# ACTIVITY
Transcribe every entry word for word, leaving out all images.
──────────
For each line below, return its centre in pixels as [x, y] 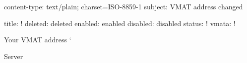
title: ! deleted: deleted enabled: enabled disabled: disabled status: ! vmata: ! [120, 23]
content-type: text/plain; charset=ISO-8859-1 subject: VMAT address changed [123, 6]
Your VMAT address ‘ [38, 40]
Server [14, 56]
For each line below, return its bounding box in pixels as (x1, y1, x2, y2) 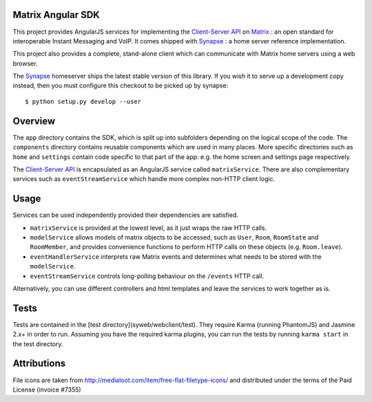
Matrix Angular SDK (12, 9, 100, 21)
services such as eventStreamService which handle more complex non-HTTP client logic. (12, 175, 276, 183)
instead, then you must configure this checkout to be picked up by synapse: (12, 81, 229, 89)
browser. (12, 59, 38, 67)
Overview (12, 115, 56, 127)
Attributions (12, 358, 66, 370)
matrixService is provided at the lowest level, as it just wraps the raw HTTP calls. (30, 224, 267, 232)
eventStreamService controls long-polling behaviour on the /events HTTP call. (30, 272, 265, 280)
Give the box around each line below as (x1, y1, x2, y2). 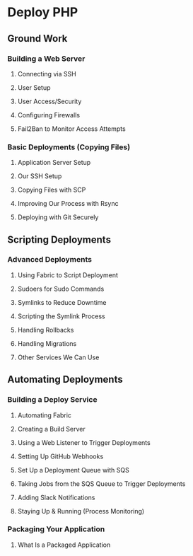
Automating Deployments (7, 373, 123, 386)
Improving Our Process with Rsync (17, 199, 119, 208)
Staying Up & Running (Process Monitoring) (17, 506, 145, 515)
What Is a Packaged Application (17, 540, 111, 549)
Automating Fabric (17, 411, 72, 419)
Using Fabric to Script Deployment (17, 270, 119, 279)
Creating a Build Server (17, 424, 86, 433)
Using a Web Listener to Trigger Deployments (17, 438, 151, 446)
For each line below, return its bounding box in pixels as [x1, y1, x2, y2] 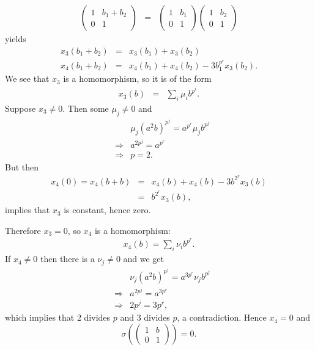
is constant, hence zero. [64, 203, 151, 216]
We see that [5, 72, 50, 85]
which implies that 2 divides [5, 311, 111, 324]
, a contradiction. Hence [177, 311, 267, 324]
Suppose [5, 101, 36, 114]
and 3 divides [120, 311, 170, 324]
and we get [123, 252, 165, 265]
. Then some [62, 101, 109, 114]
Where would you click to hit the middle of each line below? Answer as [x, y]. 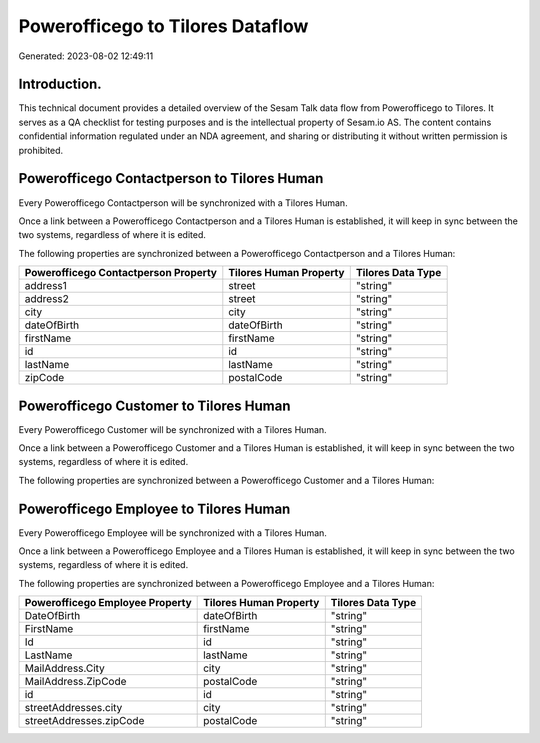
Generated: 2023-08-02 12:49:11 [86, 56]
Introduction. [60, 84]
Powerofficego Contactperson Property [120, 273]
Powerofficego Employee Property [108, 603]
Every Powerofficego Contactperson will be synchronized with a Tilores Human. [183, 202]
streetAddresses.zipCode [84, 721]
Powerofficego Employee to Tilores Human [154, 508]
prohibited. [41, 150]
──────────
# ANSWER BOX
For each line below, return its centre in pixels as [x, y] 
title: ! deleted: deleted enabled: enabled disabled: disabled status: ! vmata: ! [120, 23]
content-type: text/plain; charset=ISO-8859-1 subject: VMAT address changed [123, 6]
Your VMAT address ‘ [38, 40]
Server [14, 56]
For each line below, return its bounding box in pixels as (x1, y1, x2, y2) 
Matrix Angular SDK (12, 9, 100, 21)
services such as eventStreamService which handle more complex non-HTTP client logic. (12, 175, 276, 183)
instead, then you must configure this checkout to be picked up by synapse: (12, 81, 229, 89)
browser. (12, 59, 38, 67)
Overview (12, 115, 56, 127)
Attributions (12, 358, 66, 370)
matrixService is provided at the lowest level, as it just wraps the raw HTTP calls. (30, 224, 267, 232)
eventStreamService controls long-polling behaviour on the /events HTTP call. (30, 272, 265, 280)
Give the box around each line below as (x1, y1, x2, y2). 
Automating Deployments (7, 373, 123, 386)
Improving Our Process with Rsync (17, 199, 119, 208)
Staying Up & Running (Process Monitoring) (17, 506, 145, 515)
What Is a Packaged Application (17, 540, 111, 549)
Automating Fabric (17, 411, 72, 419)
Using Fabric to Script Deployment (17, 270, 119, 279)
Creating a Build Server (17, 424, 86, 433)
Using a Web Listener to Trigger Deployments (17, 438, 151, 446)
For each line below, return its bounding box in pixels as [x1, y1, x2, y2] 
is constant, hence zero. [64, 203, 151, 216]
We see that [5, 72, 50, 85]
which implies that 2 divides [5, 311, 111, 324]
, a contradiction. Hence [177, 311, 267, 324]
Suppose [5, 101, 36, 114]
and 3 divides [120, 311, 170, 324]
and we get [123, 252, 165, 265]
. Then some [62, 101, 109, 114]
Where would you click to hit the middle of each line below? Answer as [x, y]. 
Generated: 2023-08-02 12:49:11 [86, 56]
Introduction. [60, 84]
Powerofficego Contactperson Property [120, 273]
Powerofficego Employee Property [108, 603]
Every Powerofficego Contactperson will be synchronized with a Tilores Human. [183, 202]
streetAddresses.zipCode [84, 721]
Powerofficego Employee to Tilores Human [154, 508]
prohibited. [41, 150]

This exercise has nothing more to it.